A few days later, they met for dinner at Cafe Pacific, one of Dallas'
finest restaurants, and he handed her an Ecstasy tablet. Although it was
sold legally as a diet aid at the time, Ecstasy is a psychedelic drug, like
LSD, that fosters feelings of intimacy and love. Popularized in the
eighties by San Francisco marriage therapists, it was sold in night clubs
and herb shops until it was outlawed in October 1986. Using the drug
tightened the bond between Amy and Sandy. They were engaged within eight
days and married before the year was out. "She called and said, 'You're
just going to love him. He's my soulmate!'" recalls Amy's mother, Nancy
Ralston. "When we met him and realized he was not a big, handsome man, I
thought, It must be love!"

He bought Amy a blue Mercedes and made her sales vice president of one of
his businesses, Commonwealth Bancorp, specializing in home-improvement
loans. She earned $4,000 a month plus commission.

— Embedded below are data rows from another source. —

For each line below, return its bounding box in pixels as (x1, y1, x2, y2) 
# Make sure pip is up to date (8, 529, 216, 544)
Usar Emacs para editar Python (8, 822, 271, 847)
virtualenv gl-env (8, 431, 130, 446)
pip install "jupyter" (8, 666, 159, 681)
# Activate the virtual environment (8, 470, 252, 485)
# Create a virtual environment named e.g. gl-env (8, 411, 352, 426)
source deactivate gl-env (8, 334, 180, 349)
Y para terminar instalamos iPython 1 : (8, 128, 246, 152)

Sandy Pofahl was one of the frenetic entrepreneurial high-fliers who
distinguished Texas in the eighties. He had graduated from Stanford before
storming the business community in Dallas. By the time he met Amy, he owned
or co-owned businesses including a mortgage lending company, an oil and gas
business, a computer software company, a computer hardware company, a real
estate brokerage and a half-dozen other concerns. He and Amy lived in a
sprawling home in Highland Park, Dallas' most exclusive suburb, and
traveled the world. "These were people who in Texas we call highfalutin,"
says an attorney familiar with the case. And though Amy says they never
tried any harder drugs, the Pofahls continued taking Ecstasy at a time when
it was exceedingly popular and entirely legal.

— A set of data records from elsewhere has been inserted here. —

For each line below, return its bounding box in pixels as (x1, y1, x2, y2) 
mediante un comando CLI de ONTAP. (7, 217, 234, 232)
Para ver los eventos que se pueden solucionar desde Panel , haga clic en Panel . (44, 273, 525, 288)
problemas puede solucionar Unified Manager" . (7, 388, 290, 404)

Sandy entered the Ecstasy business in early 1985, several months before he
and Amy were married. Together with Morris Key, Ph.D., a Dallas chemist,
Sandy established Ecstasy International Export and Import Organization
(EIEIO) and sank nearly a million dollars into start-up costs. Their main
plant was in Guatemala, and they employed a network of above-board
distributors. In October of1986, however, Ecstasy was added to the Drug
Enforcement Agency's (DEA) list of illegal drugs. Despite this, Amy says
neither she not Sandy stopped taking it occasionally. Still, Amy has
consistently said she was unaware that Sandy and Key continued with their
business, and her protestations seem credible: "Sandy went from one
business meeting to another, all day long. It was impossible to keep up
with his affairs," she says. "it was like being Jane Fonda married to Ted
Turner." EIEIO eventually established production contacts in Germany, where
it was easier to get the necessary materials, smuggling millions of
??pills?? into America over the next two years, according to federal
authorities. "I knew he had access to Ecstasy, and he had said he could get
as much as he wanted, but I didn't think he was manufacturing it," Amy says.

Meanwhile, their marriage was crumbling. Friends say Sandy had a drinking
problem, which fueled grossly inappropriate behavior. "I couldn't stand
him," remembered Cathy Johnston, a friend from North Dallas. "It seemed
like anytime you'd even get close to him, he'd try to touch you, I found
him obnoxious. But Amy was in love with the creep."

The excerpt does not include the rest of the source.